(WORK REQUEST)
Write out the following listing's lines from the one with "pointing at (314, 221, 365, 235)" to the one with "on what this", exactly, with both included and no others.

(EXERCISE MATERIALS)
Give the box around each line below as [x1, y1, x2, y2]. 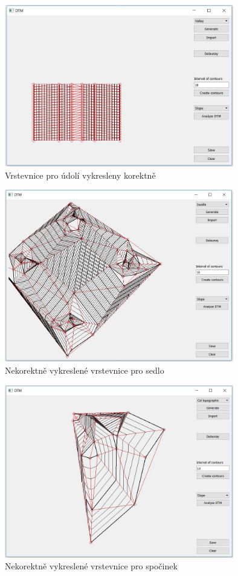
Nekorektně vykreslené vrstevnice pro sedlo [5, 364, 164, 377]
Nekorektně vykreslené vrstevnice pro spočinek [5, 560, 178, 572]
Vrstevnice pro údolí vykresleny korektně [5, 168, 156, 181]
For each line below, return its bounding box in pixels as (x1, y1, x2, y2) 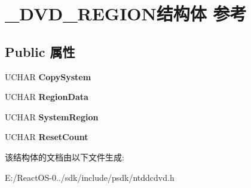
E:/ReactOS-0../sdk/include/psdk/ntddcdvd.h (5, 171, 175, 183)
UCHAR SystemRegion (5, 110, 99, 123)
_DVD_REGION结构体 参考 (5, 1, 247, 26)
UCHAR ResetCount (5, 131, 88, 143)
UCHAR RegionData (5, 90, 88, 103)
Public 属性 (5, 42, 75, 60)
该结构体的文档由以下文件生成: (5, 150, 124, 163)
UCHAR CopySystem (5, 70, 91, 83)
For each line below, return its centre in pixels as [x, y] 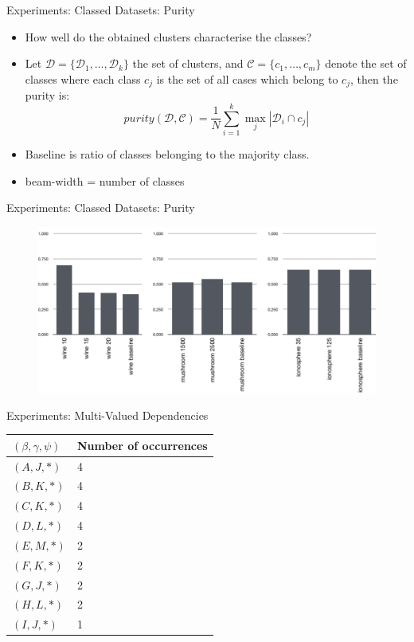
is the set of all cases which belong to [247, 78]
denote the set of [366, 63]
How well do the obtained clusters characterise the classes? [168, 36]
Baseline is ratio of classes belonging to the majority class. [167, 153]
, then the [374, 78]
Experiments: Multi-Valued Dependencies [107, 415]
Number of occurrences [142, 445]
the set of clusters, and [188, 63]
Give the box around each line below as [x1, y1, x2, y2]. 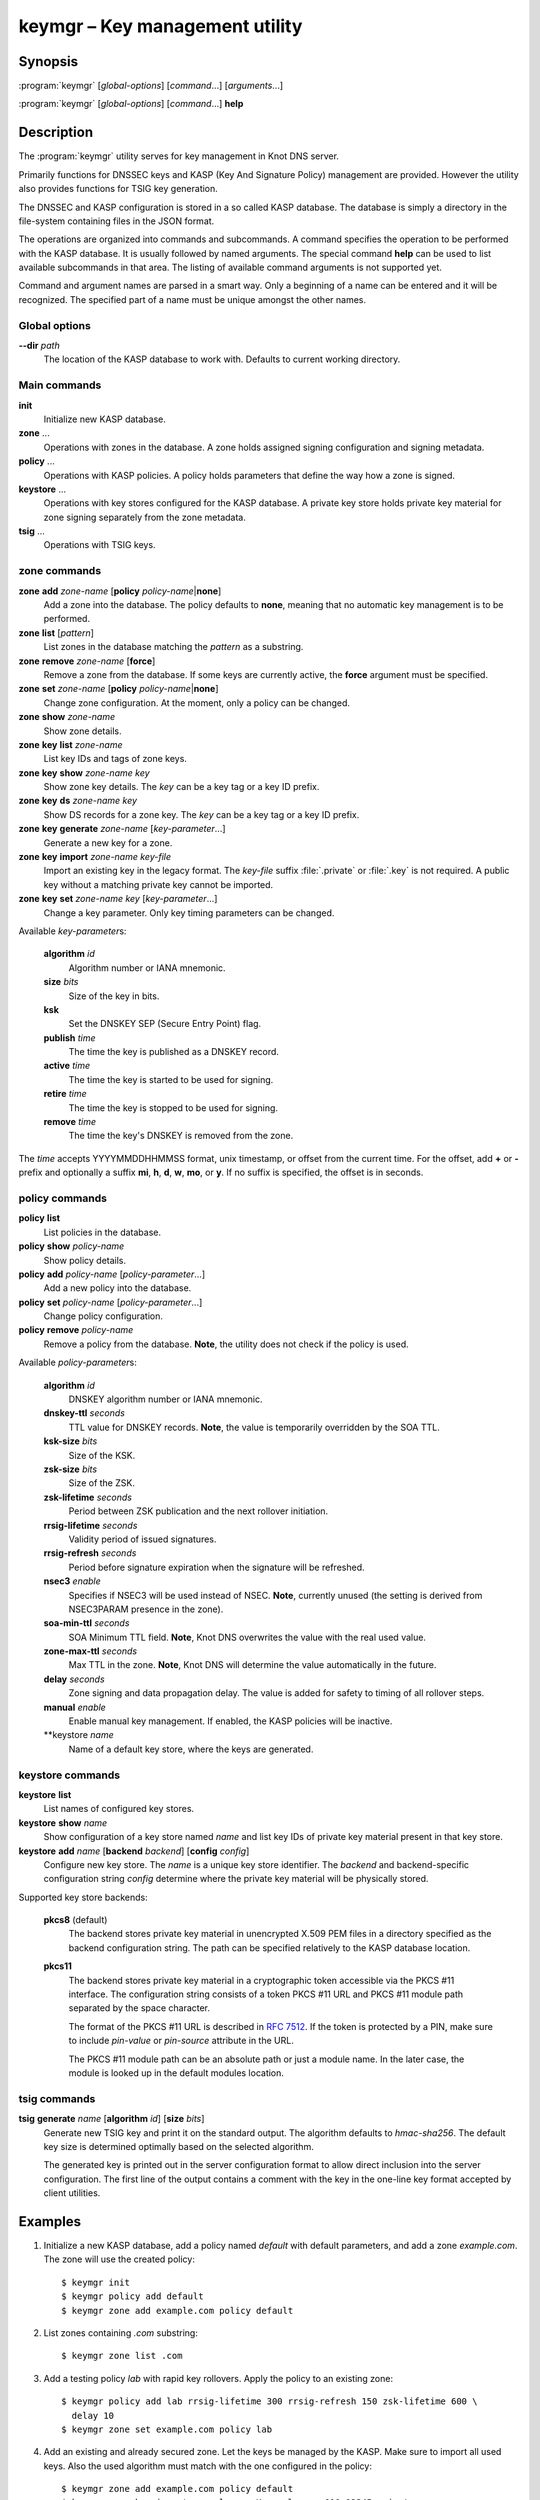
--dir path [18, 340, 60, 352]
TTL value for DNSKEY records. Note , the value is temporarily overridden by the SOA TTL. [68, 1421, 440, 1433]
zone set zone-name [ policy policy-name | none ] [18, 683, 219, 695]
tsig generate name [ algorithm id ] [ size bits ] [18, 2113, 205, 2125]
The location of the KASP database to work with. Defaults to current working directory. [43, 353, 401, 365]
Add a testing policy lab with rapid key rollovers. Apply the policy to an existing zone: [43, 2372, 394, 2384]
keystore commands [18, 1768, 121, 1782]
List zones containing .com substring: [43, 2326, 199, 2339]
...
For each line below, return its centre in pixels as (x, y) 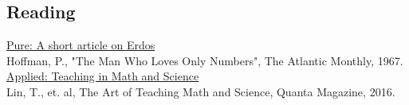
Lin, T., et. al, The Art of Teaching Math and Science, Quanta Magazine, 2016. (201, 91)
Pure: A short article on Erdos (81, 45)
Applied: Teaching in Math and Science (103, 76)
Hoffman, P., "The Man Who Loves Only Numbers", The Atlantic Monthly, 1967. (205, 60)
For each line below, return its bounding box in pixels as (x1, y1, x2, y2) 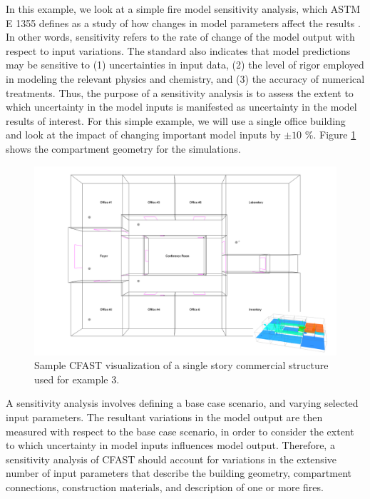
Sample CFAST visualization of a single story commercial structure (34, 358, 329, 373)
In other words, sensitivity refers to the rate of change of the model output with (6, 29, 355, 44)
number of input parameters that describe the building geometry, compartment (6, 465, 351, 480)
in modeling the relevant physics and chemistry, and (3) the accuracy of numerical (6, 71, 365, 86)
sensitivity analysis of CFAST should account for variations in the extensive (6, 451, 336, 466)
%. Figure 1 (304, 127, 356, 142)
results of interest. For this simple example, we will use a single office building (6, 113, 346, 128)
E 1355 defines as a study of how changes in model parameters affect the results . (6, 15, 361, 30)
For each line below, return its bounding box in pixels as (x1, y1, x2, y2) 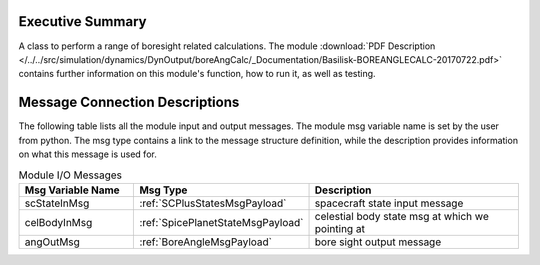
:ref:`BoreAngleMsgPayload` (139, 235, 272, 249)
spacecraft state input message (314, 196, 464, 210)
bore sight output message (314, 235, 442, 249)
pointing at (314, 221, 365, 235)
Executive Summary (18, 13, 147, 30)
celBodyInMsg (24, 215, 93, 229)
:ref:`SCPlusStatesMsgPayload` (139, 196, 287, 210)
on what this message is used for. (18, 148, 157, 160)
---
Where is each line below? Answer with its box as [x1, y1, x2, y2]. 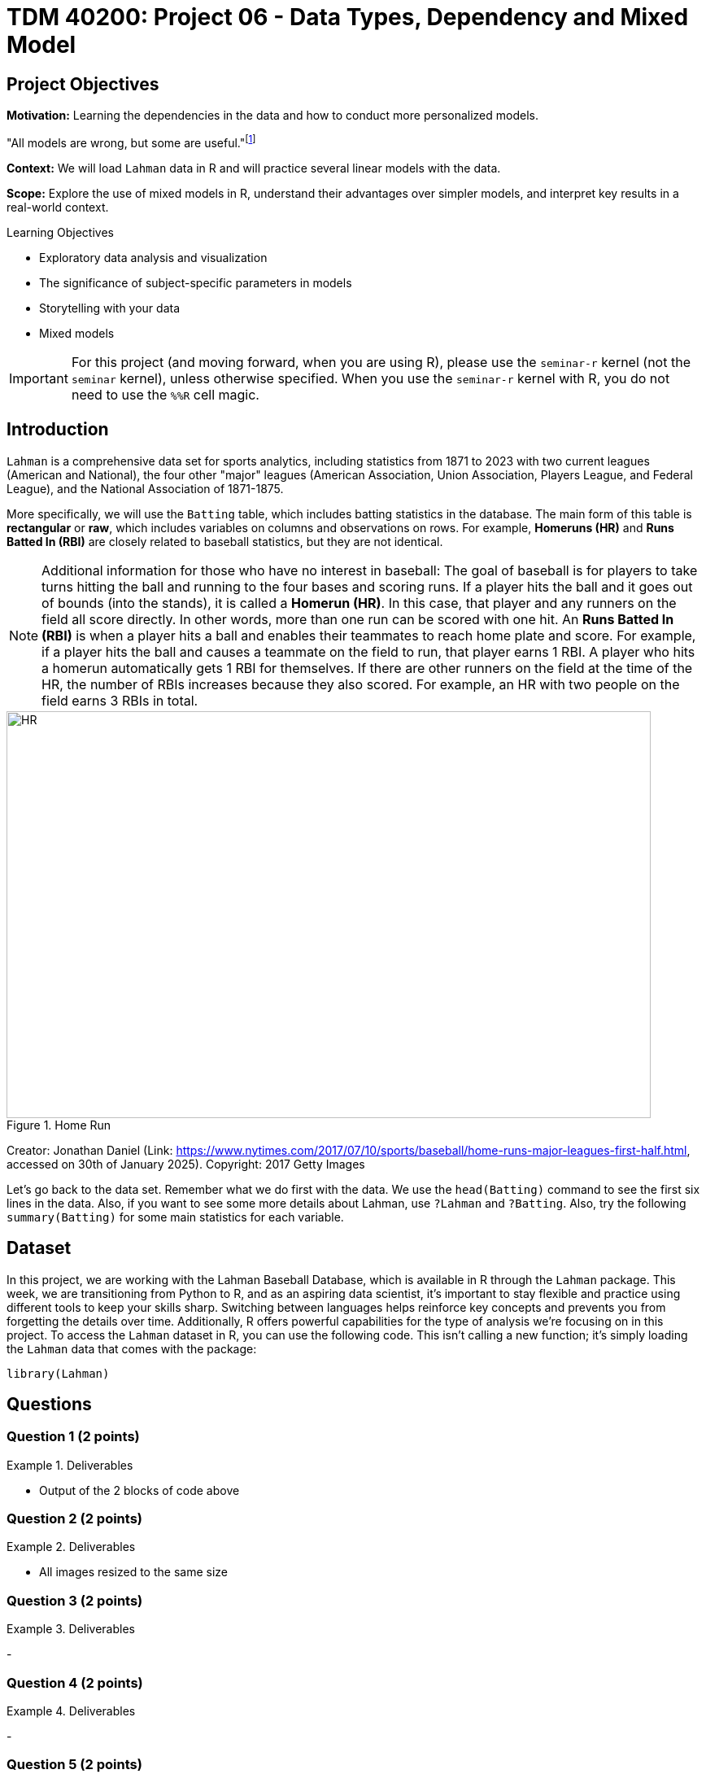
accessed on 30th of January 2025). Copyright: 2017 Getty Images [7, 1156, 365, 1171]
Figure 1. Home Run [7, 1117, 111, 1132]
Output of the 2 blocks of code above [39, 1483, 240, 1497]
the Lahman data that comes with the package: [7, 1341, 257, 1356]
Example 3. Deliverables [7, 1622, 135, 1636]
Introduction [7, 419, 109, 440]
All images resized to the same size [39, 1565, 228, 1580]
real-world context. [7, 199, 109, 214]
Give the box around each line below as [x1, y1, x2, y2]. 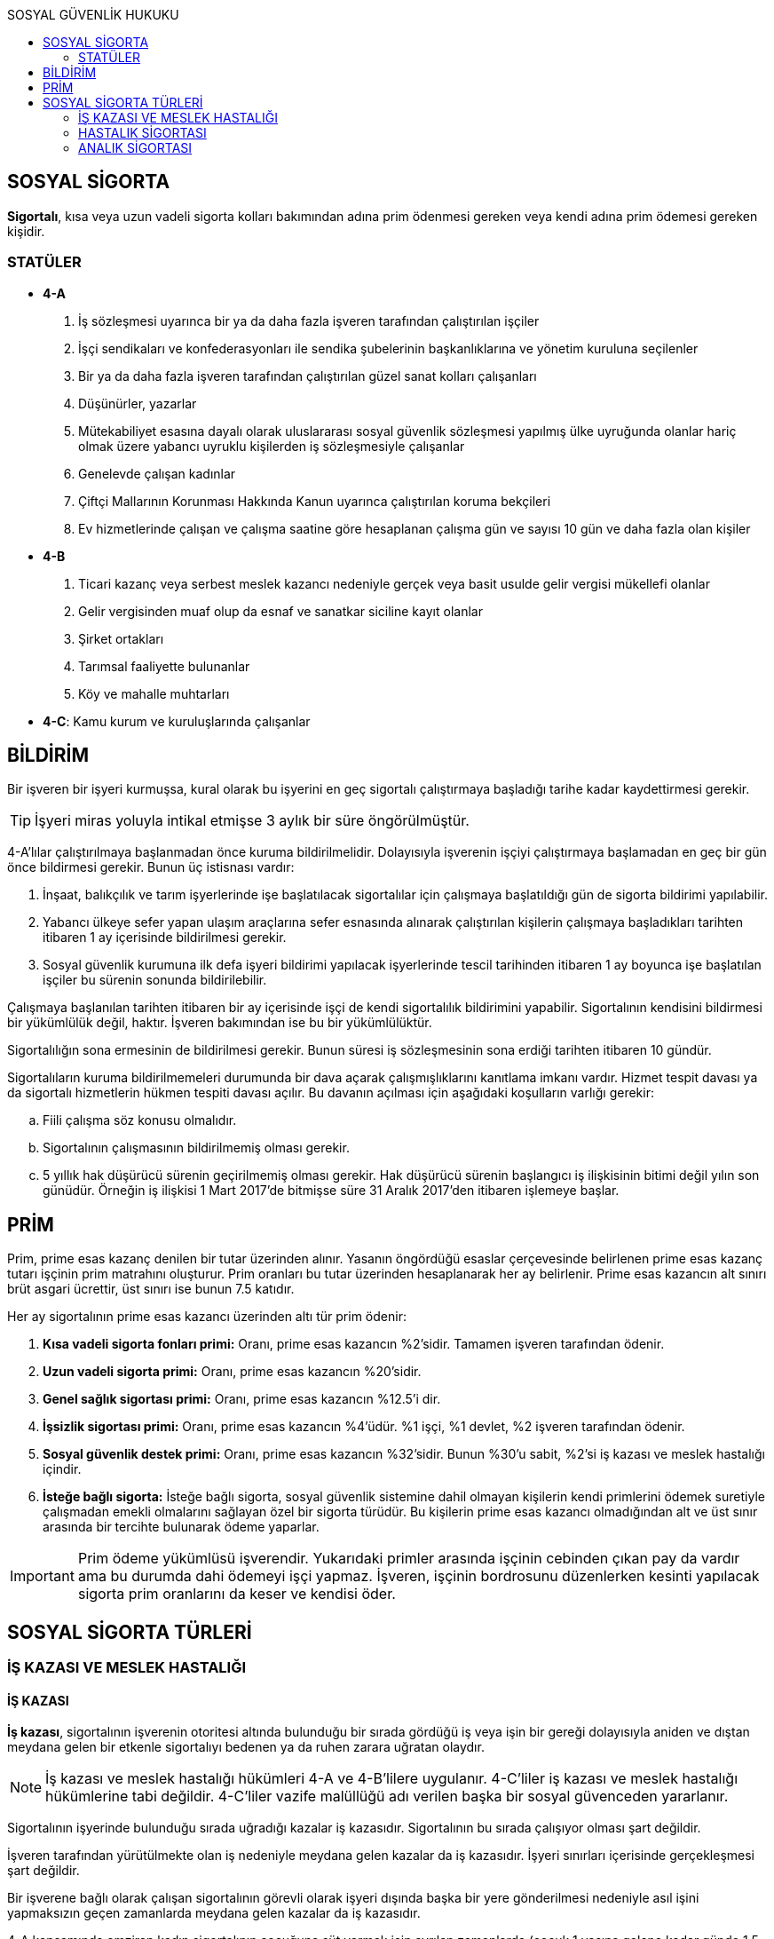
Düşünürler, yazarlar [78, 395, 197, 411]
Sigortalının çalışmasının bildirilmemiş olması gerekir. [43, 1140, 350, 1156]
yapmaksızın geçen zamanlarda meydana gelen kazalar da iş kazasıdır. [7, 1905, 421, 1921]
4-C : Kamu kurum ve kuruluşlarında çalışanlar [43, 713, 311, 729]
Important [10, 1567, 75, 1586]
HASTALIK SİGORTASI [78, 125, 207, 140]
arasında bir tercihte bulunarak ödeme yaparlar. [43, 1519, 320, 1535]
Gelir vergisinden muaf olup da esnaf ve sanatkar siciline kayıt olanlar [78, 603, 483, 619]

(OUTPUT BELOW)
pointing at (314, 221, 365, 235)
Executive Summary (18, 13, 147, 30)
celBodyInMsg (24, 215, 93, 229)
:ref:`SCPlusStatesMsgPayload` (139, 196, 287, 210)
on what this message is used for. (18, 148, 157, 160)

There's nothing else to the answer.